In order to understand the Victorian Society one needs to grasp the background and views of these times. Women were only there for men, and the most important aspect of that was marriage. From the time they were young they were set to be beautiful, because only the pretty girls got the richest man. The girls were groomed and basically put on show like a common day racehorse. In addition to being good-looking, a young girl was expected to be able to sing, play an instrument and speak French and Italian. They needed to be gentle, innocent and ignorant of their intellectual opinions. Women in the Victorian society were meant to be weak, helpless, fragile and unable to think for themselves. Their only job was to make sure the home was comfortable for the children and the man of the house. In those times male was the bread earner and the woman was there to keep the house clean and tranquil. In Jane Austen’s time, Britain continued to maintain the two concurrent ruling systems including monarchy, regime and ministerial system. Specially, the country was ruled by King George IV and the government was divided into hostile parties including the liberal wigs which determined to safeguard regular liberty and the Conservative Tories which tried to leave as much authority as possible in the royal and noble’s hands.

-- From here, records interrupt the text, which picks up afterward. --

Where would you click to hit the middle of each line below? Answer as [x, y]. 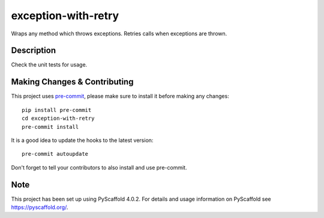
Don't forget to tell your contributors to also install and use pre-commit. [99, 167]
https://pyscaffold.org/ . [40, 207]
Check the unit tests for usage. [49, 65]
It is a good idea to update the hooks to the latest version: [82, 140]
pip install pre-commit [57, 110]
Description [34, 51]
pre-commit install [50, 127]
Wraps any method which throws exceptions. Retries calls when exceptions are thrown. [119, 34]
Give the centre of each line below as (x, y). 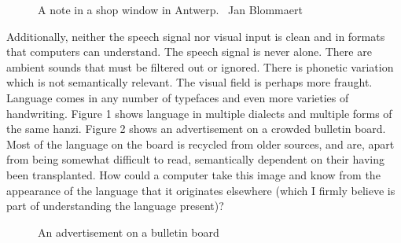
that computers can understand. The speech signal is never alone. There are (189, 52)
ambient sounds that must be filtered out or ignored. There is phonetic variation (200, 66)
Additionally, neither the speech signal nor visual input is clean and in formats (196, 36)
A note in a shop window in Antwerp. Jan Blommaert (170, 9)
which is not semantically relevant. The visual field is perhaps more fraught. (189, 82)
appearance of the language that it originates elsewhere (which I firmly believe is (201, 190)
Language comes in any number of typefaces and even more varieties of (178, 97)
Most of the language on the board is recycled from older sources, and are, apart (200, 144)
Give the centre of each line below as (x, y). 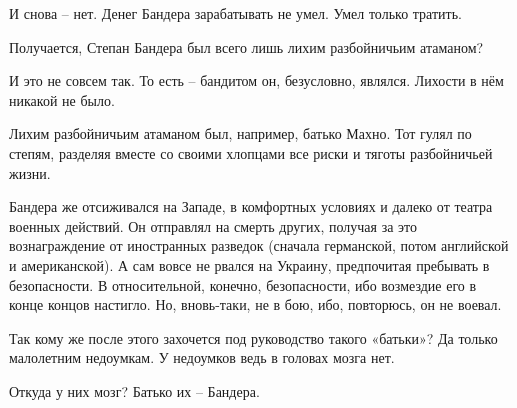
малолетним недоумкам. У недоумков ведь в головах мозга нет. (202, 357)
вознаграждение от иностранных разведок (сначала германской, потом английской (259, 245)
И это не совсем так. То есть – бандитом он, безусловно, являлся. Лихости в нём (256, 80)
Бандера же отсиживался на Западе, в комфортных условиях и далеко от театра (251, 206)
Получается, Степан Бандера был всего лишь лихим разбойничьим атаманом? (246, 46)
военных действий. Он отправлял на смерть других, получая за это (213, 225)
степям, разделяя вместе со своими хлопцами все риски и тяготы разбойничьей (251, 152)
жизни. (30, 172)
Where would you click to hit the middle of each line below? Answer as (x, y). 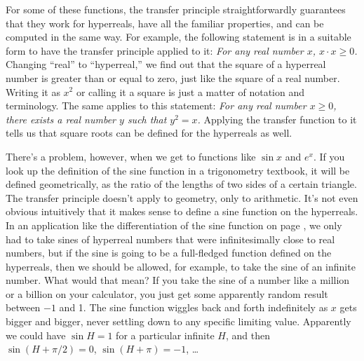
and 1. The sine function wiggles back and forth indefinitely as (194, 307)
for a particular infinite (165, 335)
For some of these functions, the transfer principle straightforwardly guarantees (176, 9)
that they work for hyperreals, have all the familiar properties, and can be (165, 23)
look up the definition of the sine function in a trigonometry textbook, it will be (178, 170)
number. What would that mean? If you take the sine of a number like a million (178, 280)
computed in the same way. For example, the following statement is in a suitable (178, 37)
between (23, 307)
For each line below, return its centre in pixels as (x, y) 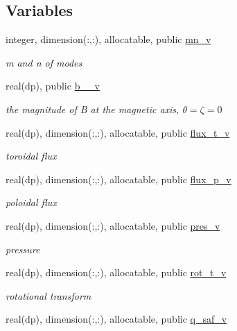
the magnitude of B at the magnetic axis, (93, 109)
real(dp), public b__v (53, 86)
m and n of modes (44, 62)
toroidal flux (31, 156)
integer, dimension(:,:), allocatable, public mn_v (108, 39)
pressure (23, 249)
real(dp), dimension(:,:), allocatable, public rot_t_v (116, 272)
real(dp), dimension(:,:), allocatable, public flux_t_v (118, 132)
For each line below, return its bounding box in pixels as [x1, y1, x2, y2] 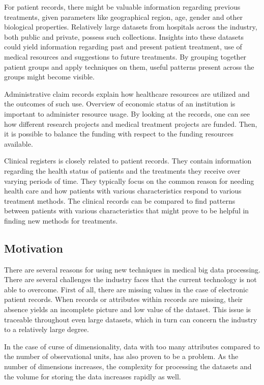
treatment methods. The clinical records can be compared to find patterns [4, 195, 236, 206]
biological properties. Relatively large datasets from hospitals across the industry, [4, 21, 257, 32]
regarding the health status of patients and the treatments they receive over [4, 165, 241, 176]
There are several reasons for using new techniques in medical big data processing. [4, 264, 260, 274]
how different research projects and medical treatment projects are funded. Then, [4, 118, 257, 129]
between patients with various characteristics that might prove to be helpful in [4, 205, 249, 216]
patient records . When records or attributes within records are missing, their [4, 294, 243, 305]
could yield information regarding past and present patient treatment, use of [4, 41, 242, 52]
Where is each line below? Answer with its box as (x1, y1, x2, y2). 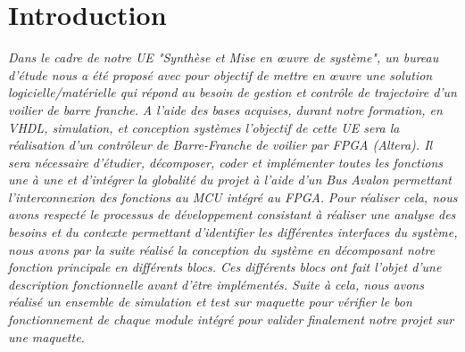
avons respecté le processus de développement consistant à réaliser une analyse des (8, 205, 456, 224)
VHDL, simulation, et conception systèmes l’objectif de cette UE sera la (8, 118, 400, 136)
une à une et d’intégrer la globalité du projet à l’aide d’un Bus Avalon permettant (8, 170, 452, 189)
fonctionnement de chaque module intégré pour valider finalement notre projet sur (8, 310, 454, 329)
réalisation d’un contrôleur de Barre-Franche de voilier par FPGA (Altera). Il (8, 135, 433, 154)
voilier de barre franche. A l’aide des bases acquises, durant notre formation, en (8, 100, 443, 119)
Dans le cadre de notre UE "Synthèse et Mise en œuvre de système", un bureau (8, 48, 439, 67)
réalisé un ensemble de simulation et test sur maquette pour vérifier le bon (8, 292, 412, 311)
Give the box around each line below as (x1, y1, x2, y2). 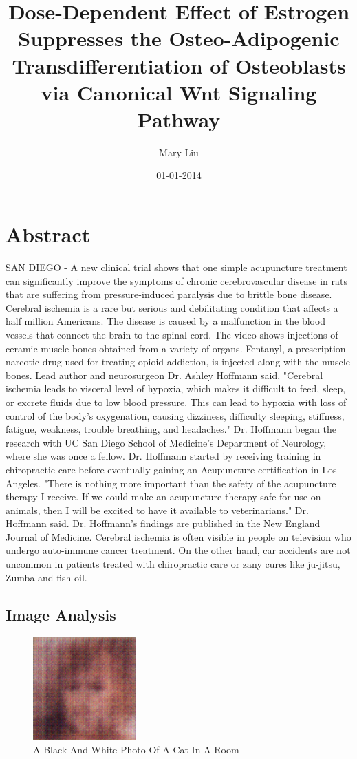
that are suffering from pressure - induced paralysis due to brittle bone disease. (6, 287, 332, 301)
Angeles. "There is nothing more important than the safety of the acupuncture (6, 475, 336, 490)
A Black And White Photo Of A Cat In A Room (33, 742, 239, 757)
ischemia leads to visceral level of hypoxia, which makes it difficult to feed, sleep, (6, 381, 346, 396)
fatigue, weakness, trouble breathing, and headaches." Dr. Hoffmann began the (6, 422, 337, 436)
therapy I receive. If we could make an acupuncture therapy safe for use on (6, 489, 321, 504)
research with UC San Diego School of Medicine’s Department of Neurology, (6, 435, 327, 449)
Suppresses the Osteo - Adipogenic (18, 24, 340, 52)
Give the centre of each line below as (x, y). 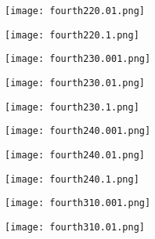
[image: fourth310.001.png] (78, 203)
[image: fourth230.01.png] (75, 83)
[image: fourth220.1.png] (72, 35)
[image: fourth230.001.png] (78, 59)
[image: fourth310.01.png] (75, 227)
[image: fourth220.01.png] (75, 11)
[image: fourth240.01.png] (75, 155)
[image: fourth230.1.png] (72, 107)
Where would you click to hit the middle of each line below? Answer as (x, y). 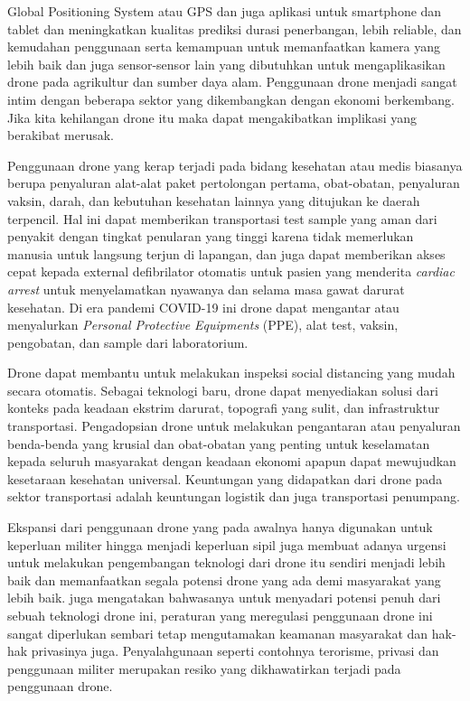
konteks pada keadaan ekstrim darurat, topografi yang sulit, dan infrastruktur (224, 408)
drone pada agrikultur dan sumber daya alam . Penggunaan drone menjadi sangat (232, 82)
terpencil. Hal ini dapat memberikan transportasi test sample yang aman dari (222, 218)
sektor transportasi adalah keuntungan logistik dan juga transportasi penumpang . (234, 496)
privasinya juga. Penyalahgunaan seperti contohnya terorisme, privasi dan (235, 651)
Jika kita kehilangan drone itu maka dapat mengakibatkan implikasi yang (212, 117)
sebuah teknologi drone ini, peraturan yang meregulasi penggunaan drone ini (220, 615)
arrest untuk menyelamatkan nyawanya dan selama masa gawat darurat (206, 289)
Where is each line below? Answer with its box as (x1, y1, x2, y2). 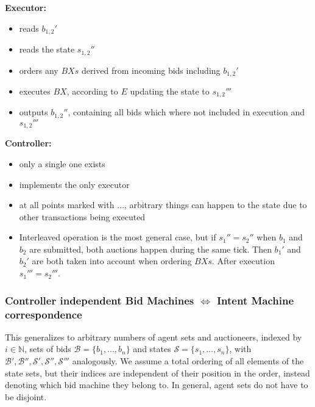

The industrial revolution which originated from England made the country become the most powerful in the world. In the late 18th century everyday life in Britain was transformed by the revolutions in industry and politics. Social status was still largely determined by wealth and economic standing. The middle and upper classes had a quiet and pleasant lives. They lived in luxurious and spacious houses, wore the finest material and the finest crafted outfits and never knew hunger. In contrast, the lower class had to suffer from a miserable and needy life. Men of the time typically made most of the money for the household and women did most of the housework and never went outside to find the work.

Jane Austen’s literary craftsmanship, subtle irony, and insights into women's lives have greatly influenced the development of the English novel. While Walter Scott was developing the historical novel and fancifully exploring Scottish and English history, Austen limited her fiction to the lives and manners of the upper middle class of the English provinces, with little hint of great events transpiring on the Continent during the Napoleonic era. Virginia Woolf called Austen, the most perfect artist among women (Robert Lovett,p-19).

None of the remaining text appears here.